PROMPT »
Your copy should hold only the lines from the one with "Clinical Research Salary: India" to the one with "According to both [46, 341, 206, 365]", both included, each exactly as it stands below, with no pictures.

(Items listed in a dataset)

>>>>>

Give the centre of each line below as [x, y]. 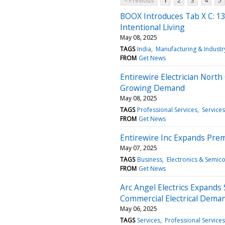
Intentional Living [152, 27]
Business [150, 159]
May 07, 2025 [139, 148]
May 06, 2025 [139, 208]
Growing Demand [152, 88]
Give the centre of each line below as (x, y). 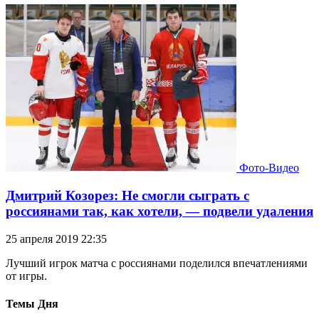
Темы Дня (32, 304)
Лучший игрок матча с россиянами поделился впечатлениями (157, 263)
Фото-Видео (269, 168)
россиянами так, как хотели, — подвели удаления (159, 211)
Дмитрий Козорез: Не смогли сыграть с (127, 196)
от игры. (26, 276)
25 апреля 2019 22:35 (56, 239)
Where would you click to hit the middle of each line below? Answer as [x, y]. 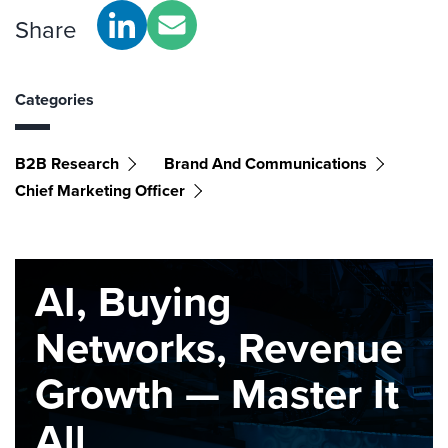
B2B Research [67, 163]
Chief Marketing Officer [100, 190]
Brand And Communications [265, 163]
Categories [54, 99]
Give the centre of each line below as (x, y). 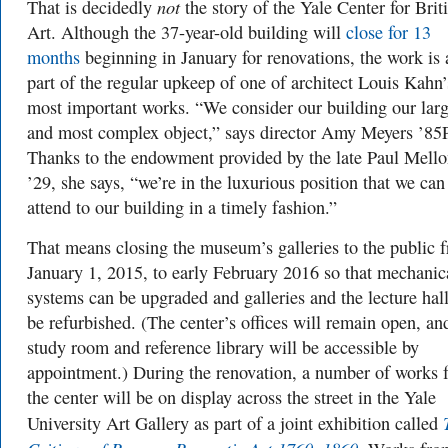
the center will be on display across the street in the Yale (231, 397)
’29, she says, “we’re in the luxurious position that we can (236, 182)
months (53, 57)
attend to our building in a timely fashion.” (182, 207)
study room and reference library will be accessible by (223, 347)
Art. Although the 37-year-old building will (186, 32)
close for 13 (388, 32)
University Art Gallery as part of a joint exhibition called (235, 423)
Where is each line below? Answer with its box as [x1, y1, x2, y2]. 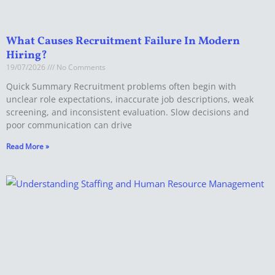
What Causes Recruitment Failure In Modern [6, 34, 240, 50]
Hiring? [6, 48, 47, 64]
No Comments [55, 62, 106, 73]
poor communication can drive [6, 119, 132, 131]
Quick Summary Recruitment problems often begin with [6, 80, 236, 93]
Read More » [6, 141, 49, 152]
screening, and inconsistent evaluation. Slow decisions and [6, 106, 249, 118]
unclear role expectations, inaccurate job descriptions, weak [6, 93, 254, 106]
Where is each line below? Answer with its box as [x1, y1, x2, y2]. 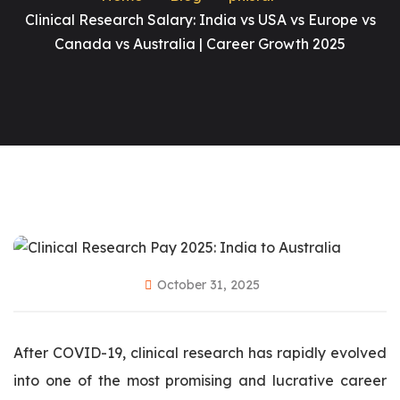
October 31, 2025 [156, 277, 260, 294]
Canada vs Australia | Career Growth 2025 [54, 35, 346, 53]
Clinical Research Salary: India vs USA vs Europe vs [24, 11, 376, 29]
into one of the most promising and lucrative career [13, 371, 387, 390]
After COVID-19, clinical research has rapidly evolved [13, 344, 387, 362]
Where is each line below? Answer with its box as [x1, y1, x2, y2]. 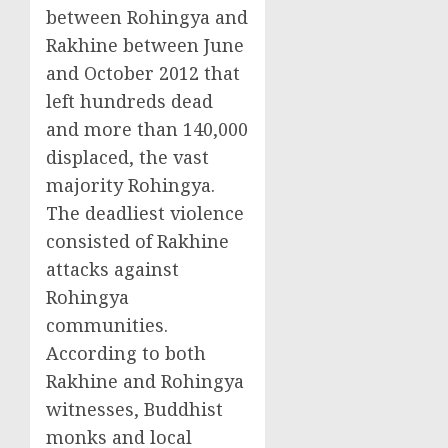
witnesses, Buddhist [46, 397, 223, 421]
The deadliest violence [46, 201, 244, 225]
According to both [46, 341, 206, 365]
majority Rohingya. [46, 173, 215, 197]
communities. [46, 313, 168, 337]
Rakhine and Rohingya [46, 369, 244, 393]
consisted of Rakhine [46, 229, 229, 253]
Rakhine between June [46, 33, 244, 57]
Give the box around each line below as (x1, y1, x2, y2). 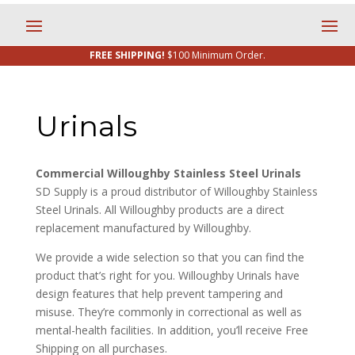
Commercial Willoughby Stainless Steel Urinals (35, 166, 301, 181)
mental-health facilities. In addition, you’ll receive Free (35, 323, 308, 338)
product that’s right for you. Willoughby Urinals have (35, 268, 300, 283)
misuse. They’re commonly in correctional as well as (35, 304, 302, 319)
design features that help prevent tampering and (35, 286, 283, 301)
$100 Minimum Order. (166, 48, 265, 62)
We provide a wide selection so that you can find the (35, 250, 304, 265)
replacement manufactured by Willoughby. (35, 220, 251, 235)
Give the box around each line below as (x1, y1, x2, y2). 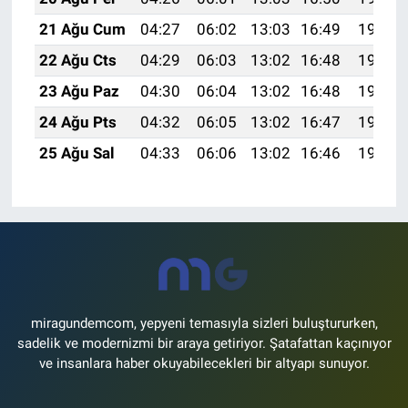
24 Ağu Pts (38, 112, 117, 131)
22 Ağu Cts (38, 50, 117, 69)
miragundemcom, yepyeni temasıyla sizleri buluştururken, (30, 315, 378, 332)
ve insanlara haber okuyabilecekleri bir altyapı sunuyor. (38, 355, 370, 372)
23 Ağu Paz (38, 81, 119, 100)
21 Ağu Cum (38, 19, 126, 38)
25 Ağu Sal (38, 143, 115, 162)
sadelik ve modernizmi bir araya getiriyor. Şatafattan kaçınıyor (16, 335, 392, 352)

<<<<<
>>>>>

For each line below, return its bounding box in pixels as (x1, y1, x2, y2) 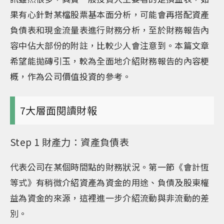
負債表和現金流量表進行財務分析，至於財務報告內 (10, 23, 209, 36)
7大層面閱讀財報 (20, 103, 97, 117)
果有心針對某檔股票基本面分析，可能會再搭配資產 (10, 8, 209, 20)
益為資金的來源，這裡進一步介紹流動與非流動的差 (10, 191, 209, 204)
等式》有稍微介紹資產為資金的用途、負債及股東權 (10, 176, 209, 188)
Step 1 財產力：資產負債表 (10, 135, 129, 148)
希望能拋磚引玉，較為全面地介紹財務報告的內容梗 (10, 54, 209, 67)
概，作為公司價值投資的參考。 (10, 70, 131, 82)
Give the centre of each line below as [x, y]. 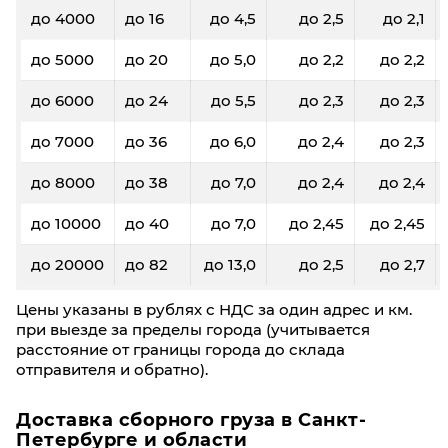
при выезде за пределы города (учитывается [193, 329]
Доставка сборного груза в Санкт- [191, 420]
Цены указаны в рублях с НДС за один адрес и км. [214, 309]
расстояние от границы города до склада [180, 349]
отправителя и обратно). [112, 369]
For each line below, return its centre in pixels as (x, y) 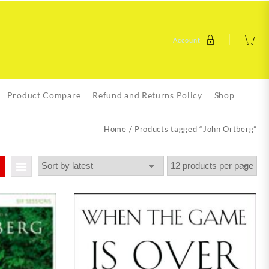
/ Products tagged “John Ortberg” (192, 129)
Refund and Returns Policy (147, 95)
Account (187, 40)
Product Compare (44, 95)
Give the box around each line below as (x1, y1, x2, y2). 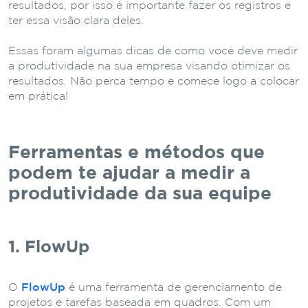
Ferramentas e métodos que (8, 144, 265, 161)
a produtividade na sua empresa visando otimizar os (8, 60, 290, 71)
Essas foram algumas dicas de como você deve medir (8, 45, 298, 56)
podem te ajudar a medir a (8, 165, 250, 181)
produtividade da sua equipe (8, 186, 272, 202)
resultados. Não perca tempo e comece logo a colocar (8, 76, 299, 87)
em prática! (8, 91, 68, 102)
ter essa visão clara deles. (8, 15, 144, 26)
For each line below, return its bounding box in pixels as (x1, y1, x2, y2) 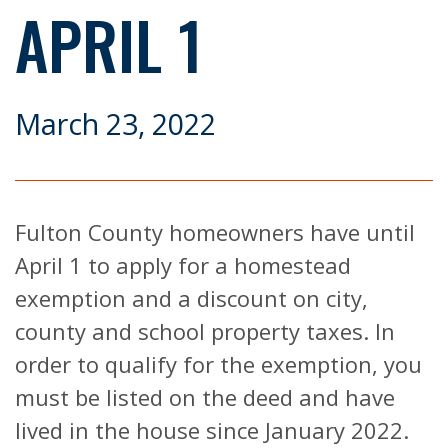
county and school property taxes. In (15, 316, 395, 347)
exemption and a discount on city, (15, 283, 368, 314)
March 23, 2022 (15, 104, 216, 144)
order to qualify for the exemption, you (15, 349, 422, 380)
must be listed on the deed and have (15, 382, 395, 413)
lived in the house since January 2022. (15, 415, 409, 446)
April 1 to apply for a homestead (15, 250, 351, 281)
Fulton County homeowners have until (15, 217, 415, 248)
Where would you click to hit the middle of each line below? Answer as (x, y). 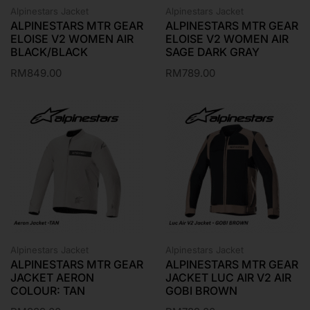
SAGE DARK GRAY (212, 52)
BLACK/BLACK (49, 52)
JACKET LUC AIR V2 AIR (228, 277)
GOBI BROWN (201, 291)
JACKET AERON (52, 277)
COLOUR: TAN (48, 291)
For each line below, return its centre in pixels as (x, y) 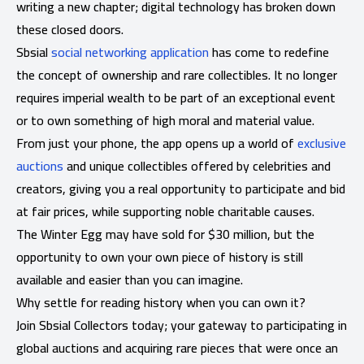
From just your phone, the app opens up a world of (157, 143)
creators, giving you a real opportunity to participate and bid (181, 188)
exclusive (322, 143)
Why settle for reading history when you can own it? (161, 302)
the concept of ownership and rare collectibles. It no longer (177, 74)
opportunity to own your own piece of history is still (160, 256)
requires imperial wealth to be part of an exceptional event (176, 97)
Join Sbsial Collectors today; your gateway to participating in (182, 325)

<<<<<

RESULT OF THIS TASK »
Clinical Research Salary: India vs USA vs Europe vs [24, 11, 376, 29]
into one of the most promising and lucrative career [13, 371, 387, 390]
After COVID-19, clinical research has rapidly evolved [13, 344, 387, 362]
Where is each line below? Answer with its box as [x1, y1, x2, y2]. 
witnesses, Buddhist [46, 397, 223, 421]
The deadliest violence [46, 201, 244, 225]
According to both [46, 341, 206, 365]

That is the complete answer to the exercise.